As of April 2007, the archive contains 35192 database entries, with stories dated from May 1995 through April 2007.

Contents

[edit] Introduction

[edit] The Archivists

Vincent Juodvalkis opened the original "Gossamer Archive" on May 5, 1995 on the gossamer server in the Ohio-State University engineering department. While he did not originally call his archive the "Gossamer Archive," it became known as Gossamer within the first several months of its existence. He began collecting/archiving all fan fiction posted to alt.tv.x-files.creative, and later, from the X-Files Fan Fiction mailing list located on the chaos.taylored.com (later, chaos.x-philes.com) list server.

On July 30 1996, Vincent announced the projected shutdown of the Ohio-State site [2], citing a lack of time and network saturation. He retired from archiving and the X-Files community with the shutdown of his site.

Vera Heinau created the FTP mirror site at Freie Universität Berlin (Free University of Berlin) in early 1996. In 1998, she also volunteered the web space that was germany.gossamer.org for about two years, and fluky.gossamer.org from 1999 through today. Vera currently works on the Gossamer help desk and doing any technical work required on the fu-berlin server.

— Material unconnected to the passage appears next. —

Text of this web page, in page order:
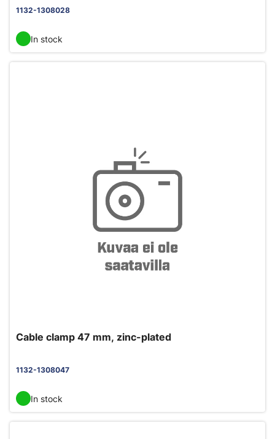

Adam Lee created an Australian site for Gossamer after the announcement of the shutdown of the archive at Ohio-State during the summer of 1996. This site integrated into the Gossamer Project in late 1996. After several moves, his site closed on November 1, 1997 and he retired from archiving.

Harri Nyman created a Finnish site for Gossamer after the announcement of the shutdown of the archive at Ohio-State during the summer of 1996. This site integrated into the Gossamer Project in late 1996. His site was never highly visited, and after several attempts at revival it disappeared during late 1997.

Stephanie Davis became known for maintaining archives focused on series fan fiction, episode-related fan fiction, and Mulder/Scully romance during 1995 and 1996. After the announcement of the shutdown of the Ohio-State site during the summer of 1996, she copied and made available the files from that site on her site. She never managed to get a system set up for archiving new fiction, and did not integrate this site into the Gossamer Project.

When unfinished stories (works-in-progress) and series stories were separated from the main Gossamer Project archives in early 1997, Stephanie created and maintained a site for those files. This site was handed over to Michelle in mid-1997, and eventually shut down in late 1999.

Natasha (Kelsey) began the "Gossamer Project," a project to database, categorize and summarize all the currently archived stories [3],[4],[5], on August 12 1996. Originally, her site was only a collection of HTML links to the other archives, but when she found a US-based server (Simplenet) willing to host a site with the disk and bandwidth requirements of Gossamer, she launched a full US mirror site.[6]. This site became Gossamer Simplenet.

Natasha created a flat file database and a series of HTML page creation scripts to generate the Gossamer Project web pages from those database entries, modernizing the Gossamer Project to a great extent and allowing several hundred stories to be easily archived per month. During late 1996 and early 1997, most of the other archive attempts consolidated under the Gossamer Project umbrella, using her database and page generation scripts.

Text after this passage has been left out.